Individualized, Password-Protected, Conventional Documents

Conventional electronic documents that are personalized about a specific individual or specific property and not of general interest to users of the government entity’s services need not be made accessible if they are password-protected or otherwise secured. The public entity may, however, need to convert such documents to an accessible format based on a disabled user’s request. The exception just confirms that all of that web content for all users need not be made accessible.

Preexisting Social Media Posts

The regulation also exempts the government entity’s own social media posts, but only those made before the compliance deadline.
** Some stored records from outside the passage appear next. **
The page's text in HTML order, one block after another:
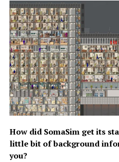
How did SomaSim get its
little bit of background
you?
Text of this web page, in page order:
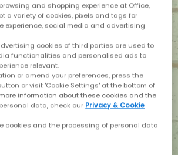
and shopping experience at Office,
a variety of cookies, pixels and tags for
experience, social media and advertising
cookies of third parties are used to
functionalities and personalised ads to
relevant.
or amend your preferences, press the
or visit 'Cookie Settings' at the bottom of
information about these cookies and the
data, check our Privacy & Cookie
cookies and the processing of personal data
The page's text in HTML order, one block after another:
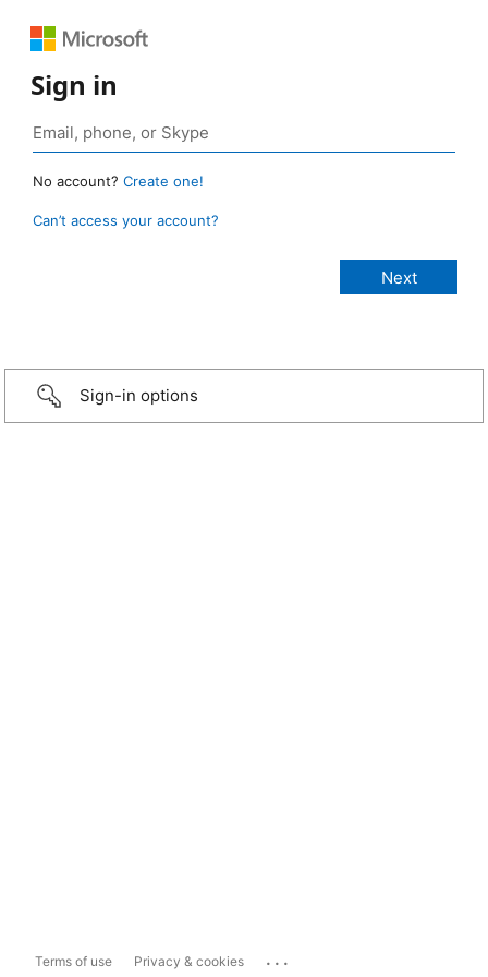
Sign in
No account? Create one!
Can’t access your account?
Sign-in options
Terms of use Privacy & cookies ...
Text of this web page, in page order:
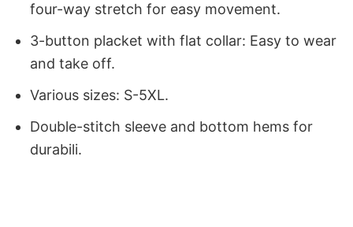
four-way stretch for easy movement.
3-button placket with flat collar: Easy to wear
and take off.
Various sizes: S-5XL.
Double-stitch sleeve and bottom hems for
durabili.
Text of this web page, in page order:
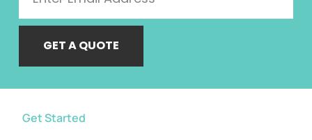
GET A QUOTE
Get Started
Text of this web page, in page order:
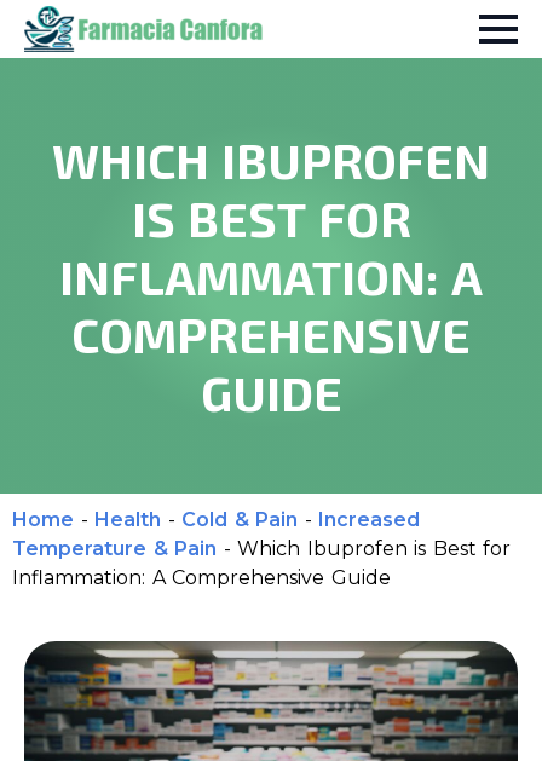
WHICH IBUPROFEN
IS BEST FOR
INFLAMMATION: A
COMPREHENSIVE
GUIDE
Home - Health - Cold & Pain - Increased
Temperature & Pain - Which Ibuprofen is Best for
Inflammation: A Comprehensive Guide
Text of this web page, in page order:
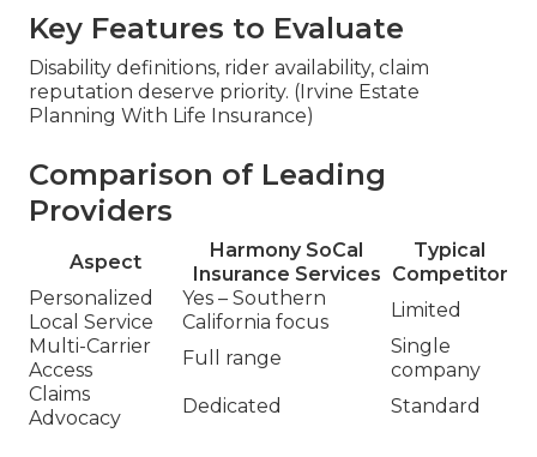
Key Features to Evaluate
Disability definitions, rider availability, claim
reputation deserve priority. (Irvine Estate
Planning With Life Insurance)
Comparison of Leading
Providers
Aspect
Harmony SoCal
Insurance Services
Typical
Competitor
Personalized
Local Service
Yes – Southern
California focus
Limited
Multi-Carrier
Access
Full range
Single
company
Claims
Advocacy
Dedicated Standard

After that, all of its posts, including its posts of video and other content, must be made to conform to the WCAG standard.

Limited “Minimal Impact” Exception for WCAG Nonconformance

Although the principal provision in the regulation requires technical conformance with WCAG 2.1, Levels A and AA, the regulation allows for nonconformance where it has “such a minimal impact on access that it would not impact the ability of individuals with disabilities to use the public entity’s web content or mobile app to do any of the following in a manner that is substantially equivalent in timeliness, privacy, independence, and ease of use: (a) access the same information as individuals without disabilities; (b) engage in the same interactions as individuals without disabilities; (c) engage in the same transactions as individuals without disabilities; and (d) otherwise participate in or benefit from the same programs, services, and activities as persons without individuals without disabilities.” (See 28 C.F.R. § 35.205.)
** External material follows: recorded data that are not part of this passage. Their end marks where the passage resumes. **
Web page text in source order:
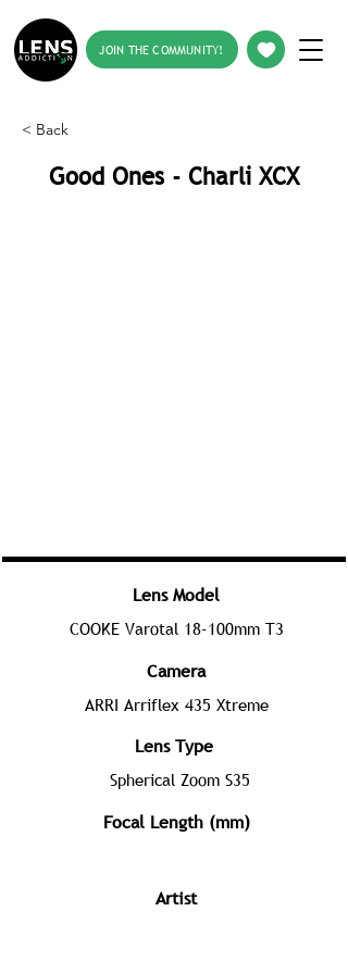
JOIN THE COMMUNITY!
< Back
Good Ones - Charli XCX
Lens Model
COOKE Varotal 18-100mm T3
Camera
ARRI Arriflex 435 Xtreme
Lens Type
Spherical Zoom S35
Focal Length (mm)
Artist
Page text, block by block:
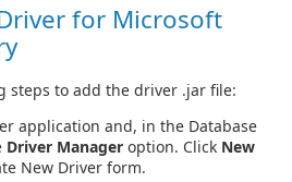
for Microsoft
steps to add the driver .jar file:
application and, in the Database
Driver Manager option. Click New
New Driver form.
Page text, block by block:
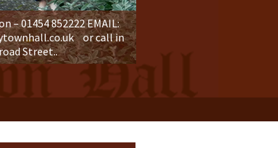
01454 852222 EMAIL:
or call in
Street..
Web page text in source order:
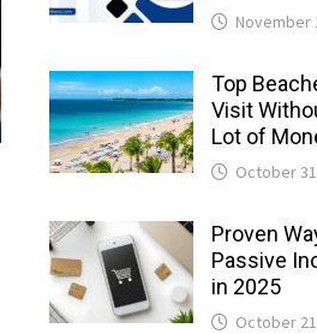
November
Top
Visit
Lot of
October
Proven
Passive
in 2025
October
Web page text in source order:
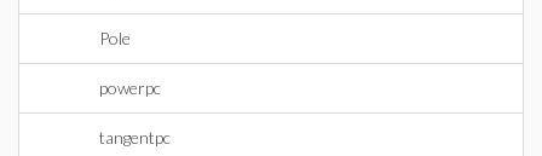
Pole
powerpc
tangentpc
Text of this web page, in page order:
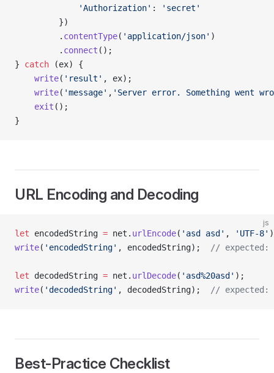
             'Authorization'
:
'secret'
         })
         .
contentType( 'application/json' )
         .
connect ();
} catch (ex) {
    write
( 'result' , ex);
    write
( 'message' , 'Server error. Something went
    exit
();
}
URL Encoding and Decoding
js
let encodedString = net. urlEncode( 'asd asd' , 'UTF-8'
write( 'encodedString' , encodedString); // expected:
let decodedString = net. urlDecode( 'asd%20asd' );
write( 'decodedString' , decodedString); // expected:
Best‑Practice Checklist
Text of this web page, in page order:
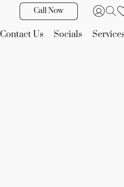
Call Now
Contact Us Socials
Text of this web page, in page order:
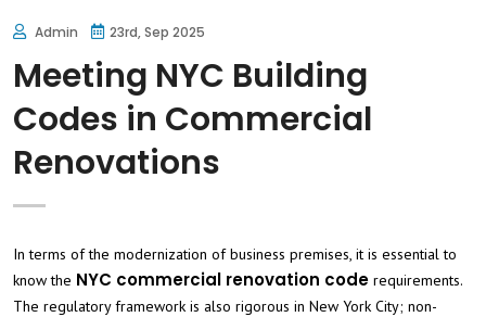
Admin 23rd, Sep 2025
Meeting NYC Building
Codes in Commercial
Renovations
In terms of the modernization of business premises, it is essential to
know the NYC commercial renovation code requirements.
The regulatory framework is also rigorous in New York City; non-
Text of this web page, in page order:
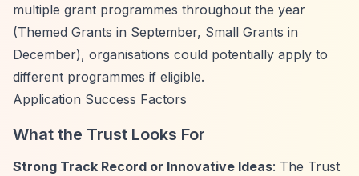
multiple grant programmes throughout the year
(Themed Grants in September, Small Grants in
December), organisations could potentially apply to
different programmes if eligible.
Application Success Factors
What the Trust Looks For
Strong Track Record or Innovative Ideas: The Trust
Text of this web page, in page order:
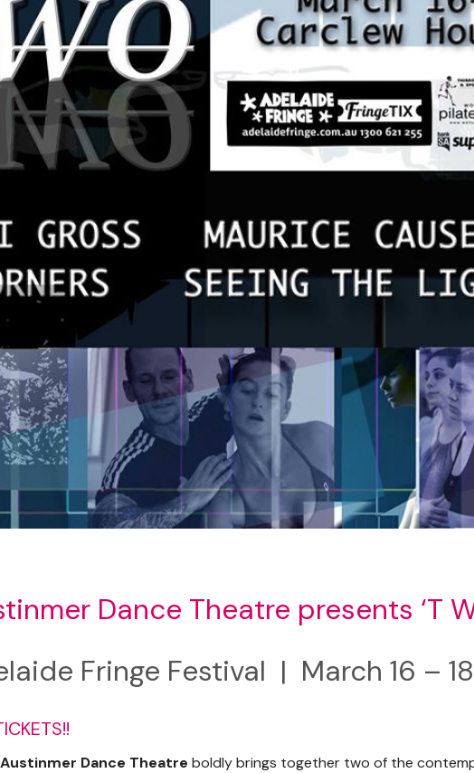
Dance Theatre presents ‘T W
Fringe Festival | March 16 – 18
Austinmer Dance Theatre boldly brings together two of the
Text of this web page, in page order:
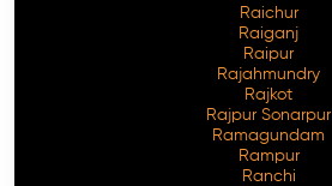
Raichur
Raiganj
Raipur
Rajahmundry
Rajkot
Rajpur Sonarpur
Ramagundam
Rampur
Ranchi
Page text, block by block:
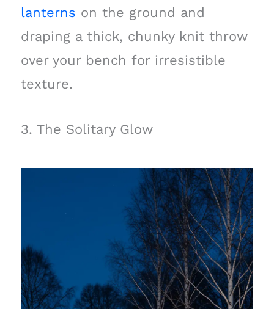
lanterns on the ground and
draping a thick, chunky knit throw
over your bench for irresistible
texture.
3. The Solitary Glow
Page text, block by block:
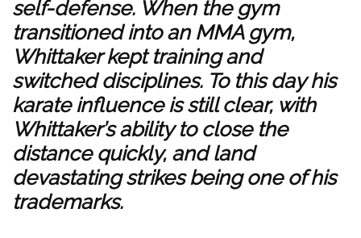
self-defense. When the gym
transitioned into an MMAgym,
Whittaker kept training and
switched disciplines. To this day his
karate influence is still clear, with
Whittaker’s ability to close the
distance quickly, and land
devastating strikes being one of his
trademarks.
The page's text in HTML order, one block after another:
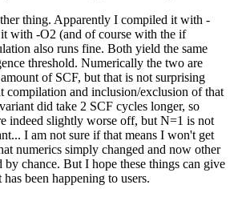
thing. Apparently I compiled it with -
with -O2 (and of course with the if
also runs fine. Both yield the same
threshold. Numerically the two are
of SCF, but that is not surprising
compilation and inclusion/exclusion of that
did take 2 SCF cycles longer, so
indeed slightly worse off, but N=1 is not
I am not sure if that means I won't get
numerics simply changed and now other
by chance. But I hope these things can give
been happening to users.
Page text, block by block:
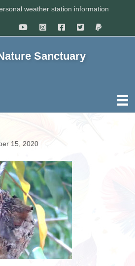
weather station information
Sanctuary
15, 2020
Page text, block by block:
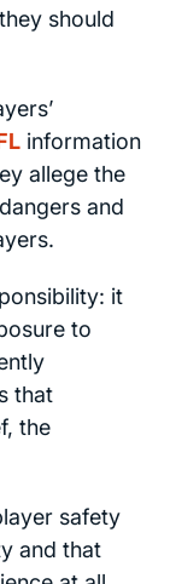
should
information
allege the
and
it
to
that
the
safety
and that
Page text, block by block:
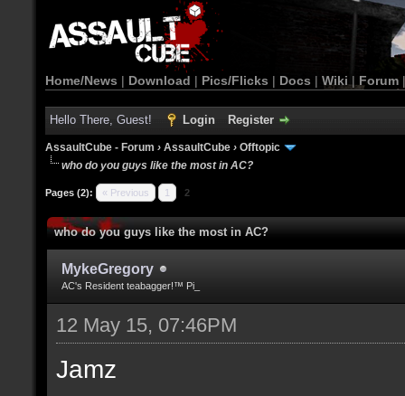
Home/News | Download | Pics/Flicks | Docs | Wiki | Forum
Hello There, Guest! Login Register
AssaultCube - Forum › AssaultCube › Offtopic
who do you guys like the most in AC?
Pages (2): « Previous 1 2
who do you guys like the most in AC?
MykeGregory
AC's Resident teabagger!™ Pi_
12 May 15, 07:46PM
Jamz
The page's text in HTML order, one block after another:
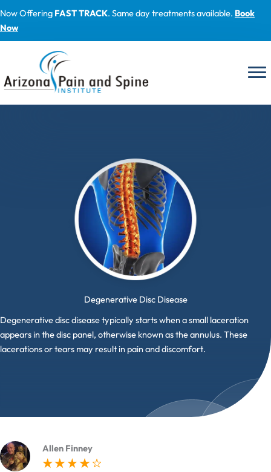
content
Now Offering FAST TRACK. Same day treatments available. Book
Now
Degenerative Disc Disease
Degenerative disc disease typically starts when a small laceration
appears in the disc panel, otherwise known as the annulus. These
lacerations or tears may result in pain and discomfort.
Allen Finney
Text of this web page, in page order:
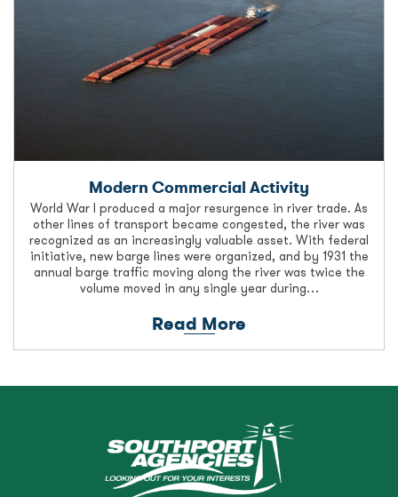
Modern Commercial Activity
World War I produced a major resurgence in river trade. As
other lines of transport became congested, the river was
recognized as an increasingly valuable asset. With federal
initiative, new barge lines were organized, and by 1931 the
annual barge traffic moving along the river was twice the
volume moved in any single year during…
Read More
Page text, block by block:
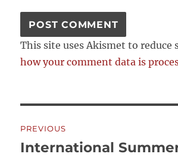
This site uses Akismet to reduce
how your comment data is
navigation
PREVIOUS
Previous
International
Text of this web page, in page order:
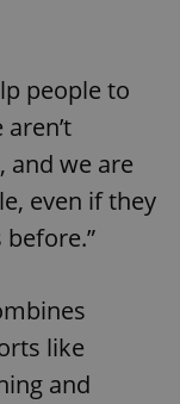
people to
and we are
even if they
like
and

The key to benefiting from this exception is the ability to prove “substantially equivalent” timeliness, privacy, independence, and ease of use of the website while accessing the same functionality of the website.
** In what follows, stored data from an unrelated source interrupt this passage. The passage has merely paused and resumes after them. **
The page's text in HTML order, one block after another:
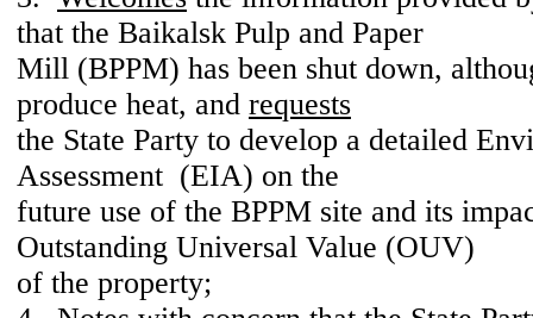
that the Baikalsk Pulp and Paper
Mill (BPPM) has been shut down,
produce heat, and requests
the State Party to develop a detailed
Assessment (EIA) on the
future use of the BPPM site and its
Outstanding Universal Value (OUV)
of the property;
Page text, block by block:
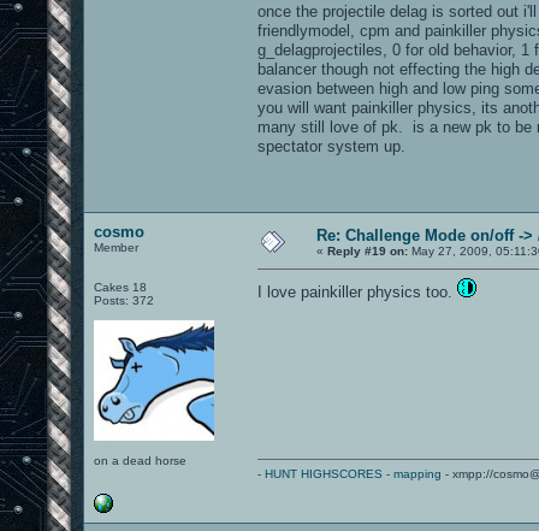
once the projectile delag is sorted out
friendlymodel, cpm and painkiller
g_delagprojectiles, 0 for old behavior,
balancer though not effecting the high
evasion between high and low ping
you will want painkiller physics, its
many still love of pk. is a new pk to be
spectator system up.
cosmo
Member
Cakes 18
Posts: 372
on a dead horse
Re: Challenge Mode on/off -
« Reply #19 on: May 27, 2009,
I love painkiller physics too.
- HUNT HIGHSCORES - mapping - xmpp://
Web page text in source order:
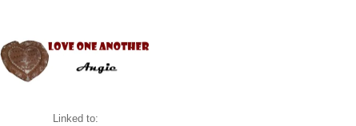
Linked to:
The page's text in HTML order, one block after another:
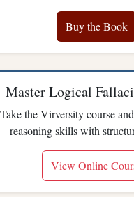
Buy the Book
Master Logical
Take the Virversity course
reasoning skills with
View Online
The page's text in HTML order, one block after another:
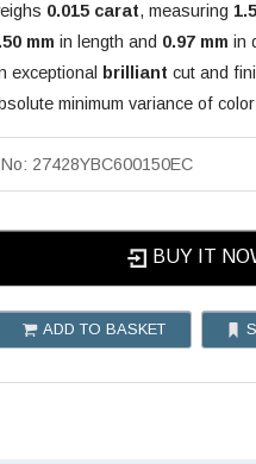
0.015 carat, measuring
mm in length and 0.97 mm in
exceptional brilliant cut and
minimum variance of
27428YBC600150EC
BUY IT
ADD TO BASKET

Fundamental Alteration and Undue Burden Defenses Still Apply

Nothing in the regulation negates these general ADA defenses, so these defenses continue to apply. (See 28 C.F.R. § 35.204.) Thus, if a covered entity can demonstrate that conformance with WCAG may fundamentally alter the nature of the activity, or that doing so is so financially or administratively burdensome, it may excuse the nonconformance. But, consistent with general Title II principles not present in Title III, the public entity must state in writing the basis for using either of these defenses.

24/7 Staffed Telephone Lines Rejected

Although this prohibition does not make its way into the regulation itself, the DOJ does make clear in the accompanying commentary that the use of other means of “effective communication,” such as 24/7 staffed telephone lines, does not create an equivalent service. The DOJ expresses the view that the need to rely on customer service simply cannot present the same ease of use, independence, or privacy protection that website access can provide. As a result, this sort of method for communication cannot substitute for a compliant website.

“Shadow” or “Alternate Conforming” Websites Narrowly Restricted

Similarly, the DOJ generally prohibits the use of “shadow” or “alternate conforming” websites―separate websites that conform to the technical requirements―unless it is due to “technical or legal limitations.” (See 28 C.F.R. § 35.202(a).)

Education and Healthcare Industries More Directly Impacted

The DOJ makes clear in its explanation accompanying the new rule that it intends to apply the same standards to those entities that receive federal financial assistance under the Rehabilitation Act, because, after all, state and local governments generally also receive federal financial assistance.

Certain industries―such as healthcare and higher education―consist of businesses that almost always also receive federal financial assistance. As a result, those industries can expect that the same rules will eventually apply to them.